**Action item:** Using the records below, quote only the span that opens with the line containing "Methane emissions are accelerating" and closes with the line containing "payroll, compliance and", exactly and inclusively.

**Data for the task:**
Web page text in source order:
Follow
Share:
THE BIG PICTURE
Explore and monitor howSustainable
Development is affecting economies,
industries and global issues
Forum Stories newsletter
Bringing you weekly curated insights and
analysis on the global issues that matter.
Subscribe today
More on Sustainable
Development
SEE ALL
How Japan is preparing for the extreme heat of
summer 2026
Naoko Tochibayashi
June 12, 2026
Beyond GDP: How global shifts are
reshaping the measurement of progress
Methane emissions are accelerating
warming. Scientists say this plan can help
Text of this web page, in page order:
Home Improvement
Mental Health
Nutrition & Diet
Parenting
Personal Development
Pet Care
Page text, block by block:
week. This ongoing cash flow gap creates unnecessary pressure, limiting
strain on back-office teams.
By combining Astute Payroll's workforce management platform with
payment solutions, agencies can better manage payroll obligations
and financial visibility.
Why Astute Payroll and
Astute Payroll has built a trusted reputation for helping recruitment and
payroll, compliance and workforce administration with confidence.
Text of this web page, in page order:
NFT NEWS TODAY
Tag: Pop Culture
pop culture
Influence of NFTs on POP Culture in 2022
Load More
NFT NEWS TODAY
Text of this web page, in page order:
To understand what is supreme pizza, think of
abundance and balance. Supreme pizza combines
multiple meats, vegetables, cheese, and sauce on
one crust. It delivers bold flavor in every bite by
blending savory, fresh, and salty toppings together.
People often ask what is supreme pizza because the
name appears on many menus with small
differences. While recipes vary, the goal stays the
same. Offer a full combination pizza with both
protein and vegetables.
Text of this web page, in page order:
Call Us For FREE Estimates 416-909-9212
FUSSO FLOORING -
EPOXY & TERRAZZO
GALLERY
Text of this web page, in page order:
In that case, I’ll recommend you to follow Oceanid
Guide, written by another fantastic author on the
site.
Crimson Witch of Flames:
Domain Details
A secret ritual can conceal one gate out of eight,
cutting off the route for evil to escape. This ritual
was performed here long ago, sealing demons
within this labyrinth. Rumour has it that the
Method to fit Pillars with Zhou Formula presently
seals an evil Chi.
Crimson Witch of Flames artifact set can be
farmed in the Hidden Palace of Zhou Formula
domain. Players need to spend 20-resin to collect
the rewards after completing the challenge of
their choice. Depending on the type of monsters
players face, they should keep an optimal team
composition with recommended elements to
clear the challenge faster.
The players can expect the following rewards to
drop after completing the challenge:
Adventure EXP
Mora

**Your response:**
Methane emissions are accelerating
warming. Scientists say this plan can help
Text of this web page, in page order:
Home Improvement
Mental Health
Nutrition & Diet
Parenting
Personal Development
Pet Care
Page text, block by block:
week. This ongoing cash flow gap creates unnecessary pressure, limiting
strain on back-office teams.
By combining Astute Payroll's workforce management platform with
payment solutions, agencies can better manage payroll obligations
and financial visibility.
Why Astute Payroll and
Astute Payroll has built a trusted reputation for helping recruitment and
payroll, compliance and workforce administration with confidence.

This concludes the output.